Kymco. Domestic market is penalizing the 2019 global score

Kymco Motorcycles global sales performance slowed down in the first nine months of 2019 following a series of 3 consecutive all-time record. Difficulties in the domestic market have penalized the performance, which is quite positive in the rest of the World, from Latam to ASEAN and Europe.

 

Global Sales Performance

In the last three years Kymco scored three consecutive all time record with its global volume grown up from 480.000 unit in the 2015 at 664.000 in the 2019, confirming the rule as one of the top global player within the Scooter segment.

In 2019 data indicated a poorer performance as compared to 2018. Indeed, during these first nine months, global figures were 481.000, down 5.9%.

International business is growing in all regions, with positive score in China, South America (despite a negative market), in the ASEAN and Europe, but the negative domestic score is penalizing the global result.

 

New facilities in the Philippines

In a press briefing in Makati City on early April, KYMCO Philippines president Allan Santiago announced the company decision to invest nearly 20 million US dollar in a new facility in the Philippines. The operations are supposed to start in the 2023, when the forecast indicates that the demand for a new type of two-wheeler models (mainly electric fuelled) will be huge.

Indeed, the Philippines are among the fastest growing markets all over the World and new rules to limit pollution will dramatically transform the industry. The new Kymco plant will have a capacity of 6,000 units per month. It will  replace the current facility, located at the Sta. Maria Industrial Estate in Bagumbayan, Taguig City which has a capacity of 5,000 units per month and “old” technologies.

 

Brand Heritage

KYMCO stands for Kwang Yang Motor Company, headquartered in Kaohsiung, Taiwan. It has about 3.000 employees and produce more than 600,000 vehicles per year.

The company has established several production facilities abroad. Those are located in Indonesia (Jakarta), Malaysia (Petaling Java), China (Shanghai, Chengdu and Changsha) and Philippines (Bagumbayan, Taguig City). 

Founded in 1964, KYMCO originally started out with technology transfer from Honda, Japan. Thanks to the technical know-how from Honda, KYMCO became one of Honda’s high quality overseas manufacturing facilities.

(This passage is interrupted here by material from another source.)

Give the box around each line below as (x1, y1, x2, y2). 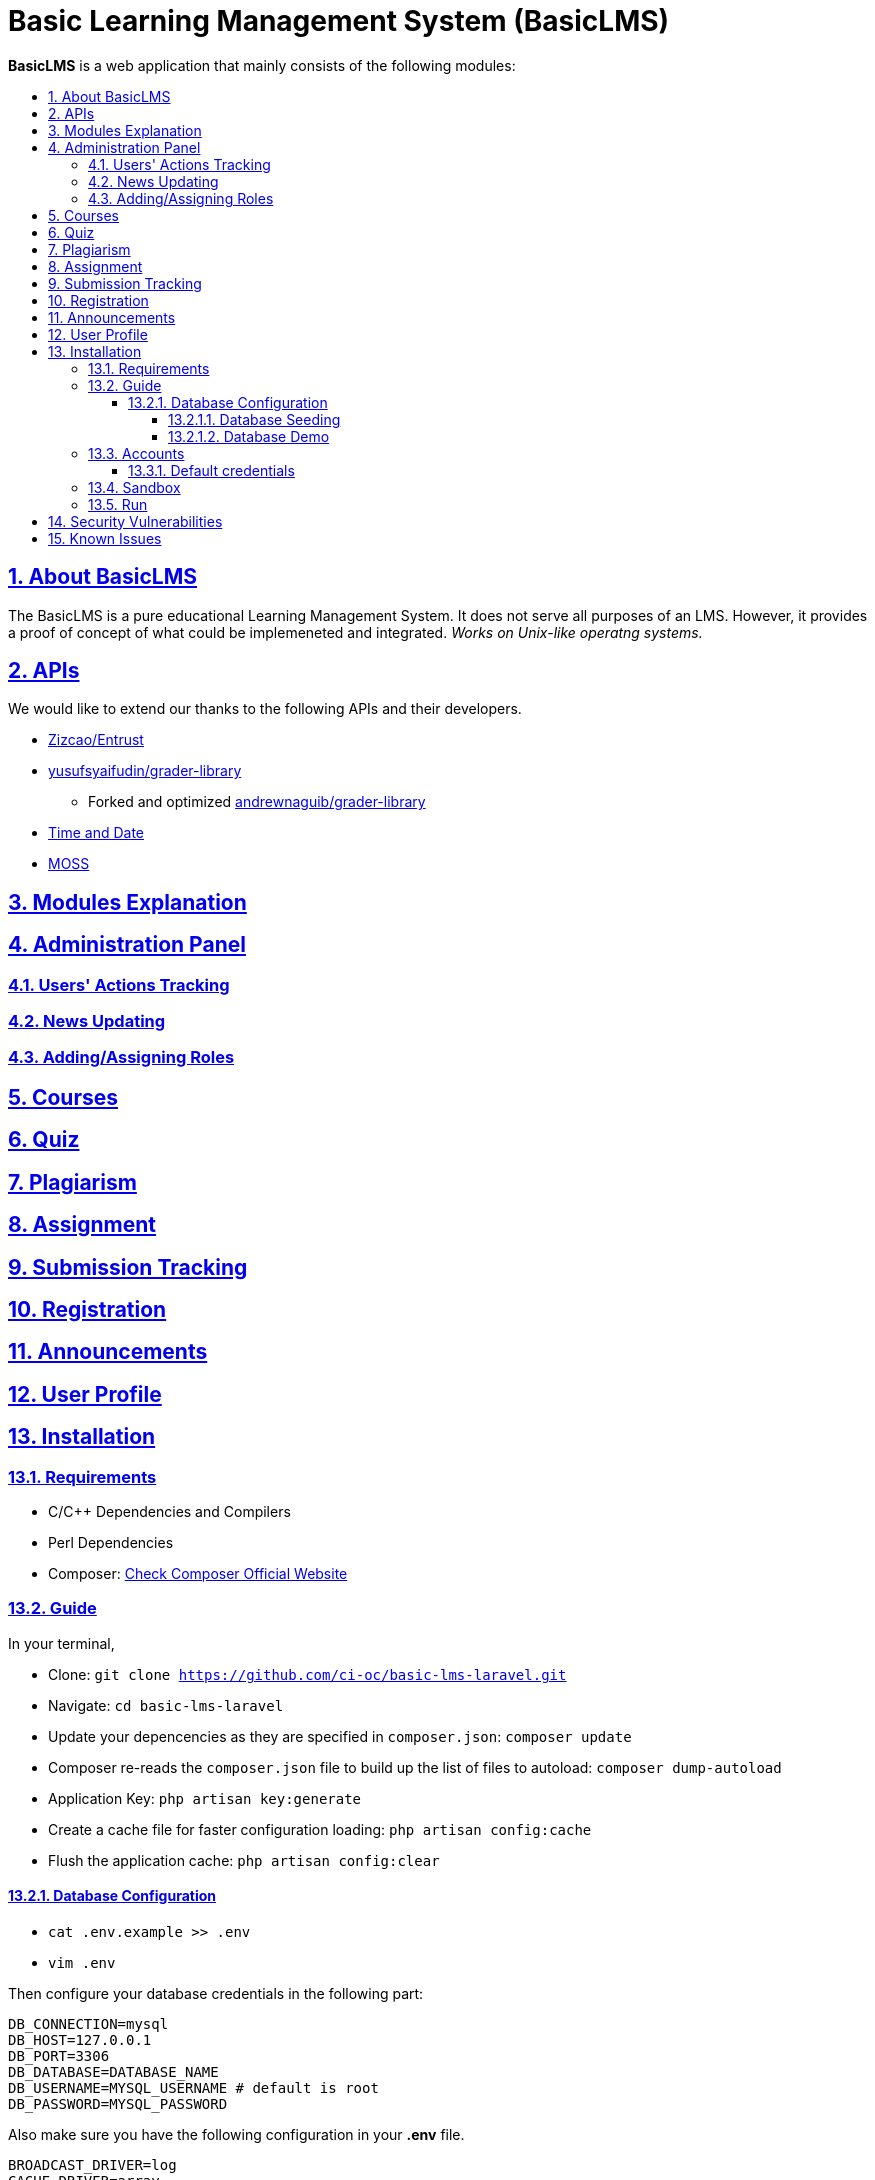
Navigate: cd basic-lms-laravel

Over the next two decades, Honda increased its business interest in Kymco, becoming one of its significant shareholder. However, their strong relationship ended in the 2000, when Kymco started to move on its own feet.

Kymco celebrated its 50-year anniversary in 2014 hitting the milestone of 10 million scooters, motorcycles, e-bikes, side-by-sides and ATVs sold in 100 countries, with an annual sales revenue exceeding (US)$ 1 billion.

Kymco
Kymco 14_SUPERNEX

Model Line up

Kymco is a specialist of 125-250 cc scooters, while offering a large line up including below 50 cc moped and a – short – range of street motorcycles. In our Database we have collected over 200 different model/version on sales for Kymco around the World. This was basically due to our decision to customize their model’s name country by country rather than using global nameplates.

The most sold single nameplate in the World actually is the Many 125, which will exceed the 56.000 units sold in  2018.

During 2018’s Q3, Kymco, who is also a global leader in electric scooter, announced the launch of two new groundbreaking electric scooter models and declared its commitment in making electric a popular reality for  all consumers worldwide. The beautiful retro-styled KYMCO New Many 110 EV scooter is designed for the younger generation, while the KYMCO Nice 100 EV aims to attract a wider audience of electric converts.

 

Distribution

Leader in its domestic market, nowadays Kymco sells worldwide, exporting more the 50% of the production in Argentina, Brazil, United States, Canada, Colombia, China, Japan, Malaysia, Philippines, Vietnam, Egypt, Iran and Europe.

 

Investment in India

In order to enter the Indian market, Kymco has formed a partnership with a local start-up in the electric scooter segment, Twenty Two Motors. Kymco invested $65 million acquiring stakes for over 25%, also he supported the technological development of a new plant, a product portfolio and the localization of batteries over the next three years. 

Twenty Two Motors, co-founded by Parveen Kharb and Vijay Chandrawat, will continue to own a majority stake in the company.  They started up in 2016 with the aim to offer affordable electric two wheelers. Thanks to this partnership they will work on premium scooters, which are yet accessible.

Allen Ko, Chairman of Kymco is non-committal on the stake position to ET, but adds Twenty Two Motors the company has found a right partner who shares the same vision.

To kick-start the retail venture, both the partners have decided to open experience stores by Twenty Two KYMCO in the major cities of New Delhi Gurgaon, Jaipur, Hyderabad, Pune and Bangalore soon afterwards.

The first scooter from the partnership is likely to come up in October 2019. With this partnership, i-FLOW – the smart electric scooter by Twenty Two Motors will be equipped with the advanced Ionex technology developed by Kymco. The partnership also aims to set up the entire ecosystem in place to address the range anxiety and charging infrastructure issues with its Ionex platform.